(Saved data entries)
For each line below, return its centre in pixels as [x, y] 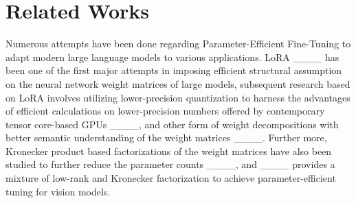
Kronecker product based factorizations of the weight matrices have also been [169, 151]
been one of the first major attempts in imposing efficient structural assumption [174, 70]
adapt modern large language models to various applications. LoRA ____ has [173, 57]
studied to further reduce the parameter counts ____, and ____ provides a [170, 164]
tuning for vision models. [58, 191]
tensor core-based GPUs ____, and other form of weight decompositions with [172, 124]
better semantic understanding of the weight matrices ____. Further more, [166, 138]
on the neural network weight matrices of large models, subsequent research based [178, 83]
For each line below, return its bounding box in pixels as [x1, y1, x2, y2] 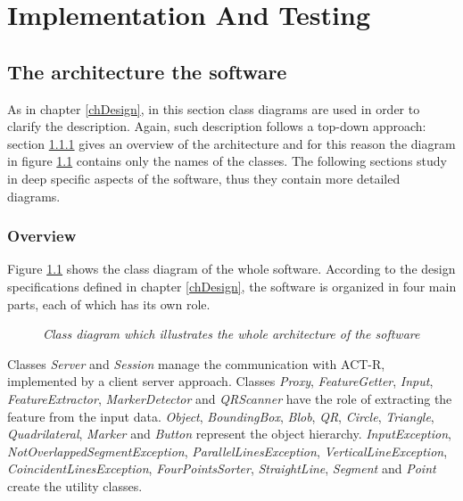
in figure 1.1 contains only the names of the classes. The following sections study [7, 152, 447, 170]
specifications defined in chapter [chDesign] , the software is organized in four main [7, 276, 457, 295]
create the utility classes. [7, 476, 143, 495]
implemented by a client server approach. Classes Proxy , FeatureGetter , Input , [7, 372, 434, 390]
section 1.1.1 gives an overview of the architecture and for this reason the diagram [7, 134, 456, 152]
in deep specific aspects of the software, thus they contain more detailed [7, 168, 401, 187]
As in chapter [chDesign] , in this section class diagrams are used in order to [7, 99, 420, 118]
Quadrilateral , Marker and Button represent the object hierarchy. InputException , [7, 424, 451, 443]
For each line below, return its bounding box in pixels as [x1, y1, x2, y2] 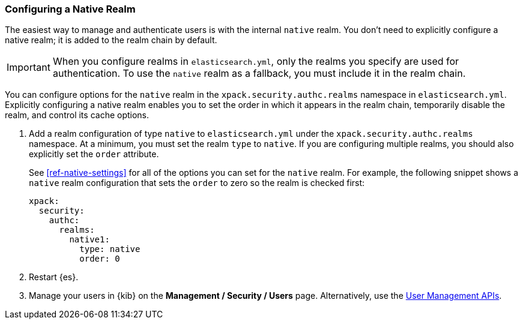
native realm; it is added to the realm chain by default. [5, 35, 217, 46]
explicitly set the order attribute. [29, 149, 159, 160]
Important [7, 61, 50, 74]
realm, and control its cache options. [5, 110, 150, 121]
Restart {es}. [29, 272, 79, 283]
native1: [69, 235, 110, 245]
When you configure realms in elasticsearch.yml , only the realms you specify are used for [52, 55, 459, 68]
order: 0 [79, 254, 120, 264]
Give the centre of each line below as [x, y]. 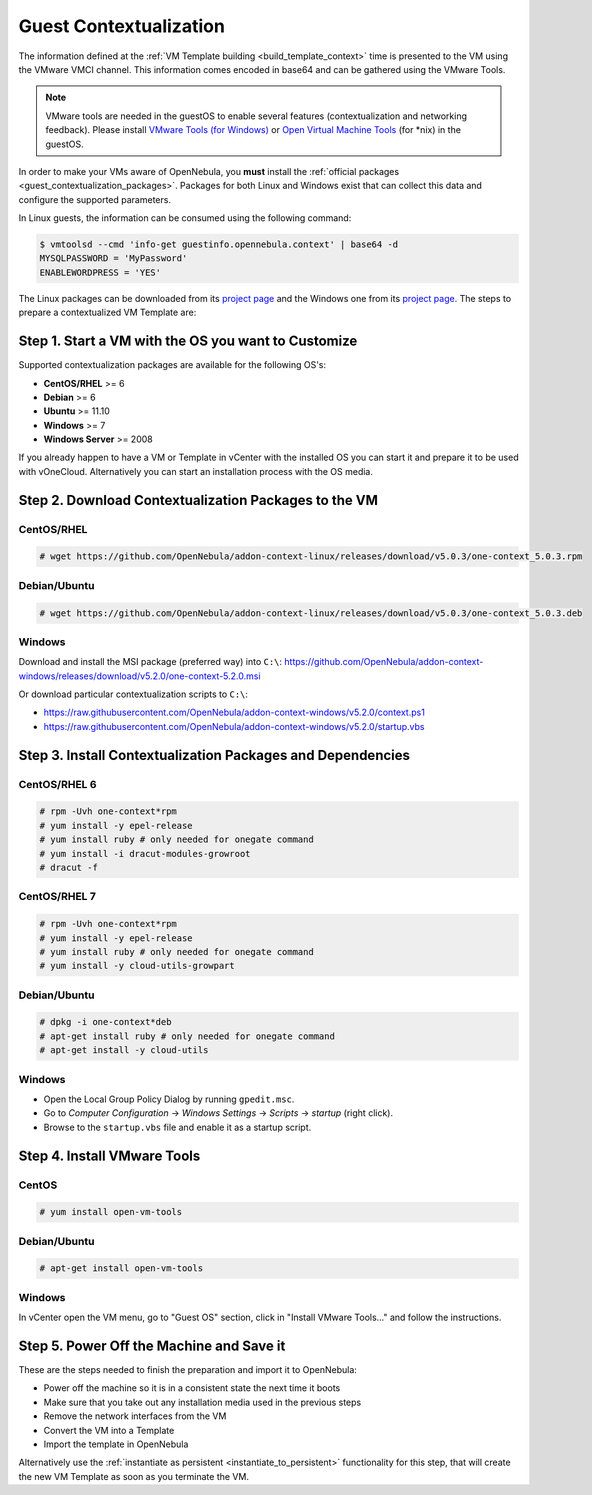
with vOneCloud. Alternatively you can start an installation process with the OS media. [196, 471]
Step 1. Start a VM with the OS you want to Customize [188, 341]
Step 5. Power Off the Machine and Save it [152, 1345]
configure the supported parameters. [95, 199]
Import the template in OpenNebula [116, 1444]
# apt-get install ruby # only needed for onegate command [187, 1036]
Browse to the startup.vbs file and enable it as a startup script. [177, 1127]
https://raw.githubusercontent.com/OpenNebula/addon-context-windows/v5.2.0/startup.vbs [234, 726]

* [Problem details] Omit the pictures; restate every entry word for word.

* [Answer to the problem]
For each line below, return its centre in pixels as [x, y] 
Kronecker product based factorizations of the weight matrices have also been [169, 151]
been one of the first major attempts in imposing efficient structural assumption [174, 70]
adapt modern large language models to various applications. LoRA ____ has [173, 57]
studied to further reduce the parameter counts ____, and ____ provides a [170, 164]
tuning for vision models. [58, 191]
tensor core-based GPUs ____, and other form of weight decompositions with [172, 124]
better semantic understanding of the weight matrices ____. Further more, [166, 138]
on the neural network weight matrices of large models, subsequent research based [178, 83]
For each line below, return its bounding box in pixels as [x1, y1, x2, y2] 
in figure 1.1 contains only the names of the classes. The following sections study [7, 152, 447, 170]
specifications defined in chapter [chDesign] , the software is organized in four main [7, 276, 457, 295]
create the utility classes. [7, 476, 143, 495]
implemented by a client server approach. Classes Proxy , FeatureGetter , Input , [7, 372, 434, 390]
section 1.1.1 gives an overview of the architecture and for this reason the diagram [7, 134, 456, 152]
in deep specific aspects of the software, thus they contain more detailed [7, 168, 401, 187]
As in chapter [chDesign] , in this section class diagrams are used in order to [7, 99, 420, 118]
Quadrilateral , Marker and Button represent the object hierarchy. InputException , [7, 424, 451, 443]
For each line below, return its bounding box in pixels as [x1, y1, x2, y2] 
native realm; it is added to the realm chain by default. [5, 35, 217, 46]
explicitly set the order attribute. [29, 149, 159, 160]
Important [7, 61, 50, 74]
realm, and control its cache options. [5, 110, 150, 121]
Restart {es}. [29, 272, 79, 283]
native1: [69, 235, 110, 245]
When you configure realms in elasticsearch.yml , only the realms you specify are used for [52, 55, 459, 68]
order: 0 [79, 254, 120, 264]
Give the centre of each line below as [x, y]. 
with vOneCloud. Alternatively you can start an installation process with the OS media. [196, 471]
Step 1. Start a VM with the OS you want to Customize [188, 341]
Step 5. Power Off the Machine and Save it [152, 1345]
configure the supported parameters. [95, 199]
Import the template in OpenNebula [116, 1444]
# apt-get install ruby # only needed for onegate command [187, 1036]
Browse to the startup.vbs file and enable it as a startup script. [177, 1127]
https://raw.githubusercontent.com/OpenNebula/addon-context-windows/v5.2.0/startup.vbs [234, 726]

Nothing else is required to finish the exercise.